How to disable services in Ubuntu (using Upstart)

Ubuntu has been transitioning to Upstart for a long time now. In the early days one could disable a service only by renaming the job config file in /etc/init (to something that does not end in .conf) or modify the file so it won't start the job automatically.

In Ubuntu 11.10 (Oneiric) Upstart v1.3 was introduced with support for override files. This means that one can create a file as /etc/init/SERVICE.override (eg. with a single line containing the manual configuration directive) and it'll be preferred to the original /etc/init/SERVICE.conf file. Of course you can put a full Upstart configuration into an override file as well if you like Smile, but most probably you won't (although you might want to put a comment or author+description stanzas in the file explaining the reason for the override and maybe adding a timestamp, so you know when this override was introduced).

This provides an easy way to persistently disable an Upstart job without touching the original configuration file. Since there're a lot of Upstart jobs in Ubuntu and some of them are in required packages (i.e. in packages that you cannot get rid off easily), this method for disabling services is a necessity. To be honest, I don't know why it took so long to implement this. Shock

In Ubuntu 13.04 (Raring) Upstart 1.8 was introduced which includes another improvement (from Upstart v1.7): a number of additional locations are scanned for job configuration files.

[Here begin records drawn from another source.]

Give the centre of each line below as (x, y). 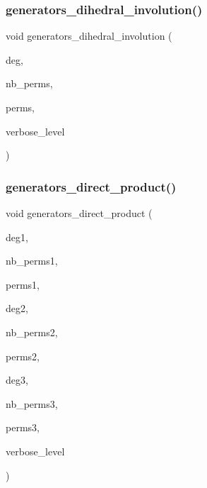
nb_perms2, (32, 332)
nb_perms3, (32, 403)
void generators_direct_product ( (79, 213)
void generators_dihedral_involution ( (89, 36)
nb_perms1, (32, 261)
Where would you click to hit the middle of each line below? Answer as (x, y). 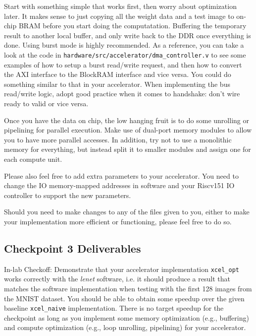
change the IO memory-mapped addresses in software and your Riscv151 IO (119, 185)
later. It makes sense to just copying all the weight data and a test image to (119, 16)
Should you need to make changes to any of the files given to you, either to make (127, 212)
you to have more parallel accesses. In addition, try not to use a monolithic (118, 139)
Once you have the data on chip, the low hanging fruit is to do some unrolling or (127, 120)
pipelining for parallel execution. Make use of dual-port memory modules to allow (128, 130)
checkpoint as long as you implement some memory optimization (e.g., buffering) (127, 317)
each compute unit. (33, 159)

This includes both user directories and further system directories.

Currently (in v1.7 - v1.8) the following locations can provide Upstart jobs:
  1. The config file at /etc/init.conf
  2. The directory specified by the --confdir commandline option or (if not specified) the directory specified by the UPSTART_CONFDIR environment variable or (if not specified) the /etc/init directory.
  3. User config in the directory $XDG_CONFIG_HOME/upstart or (if it does not exist) in $HOME/.config.
  4. User config in the directory $HOME/.init (if it exists).
  5. System config in the directory at $XDG_CONFIG_DIRS/upstart or (if it does not exist) at /etc/xdg/upstart.
  6. System config in the directory at /usr/share/upstart/sessions.
In each directory *.conf files are being looked for ... and if a file exists, a *.override file with the same basename can override it's contents.

The above list defines the priority order too. I.e. when a job specification is found first (processing the list of directories), then job config files with the same basename will be ignored in the other directories.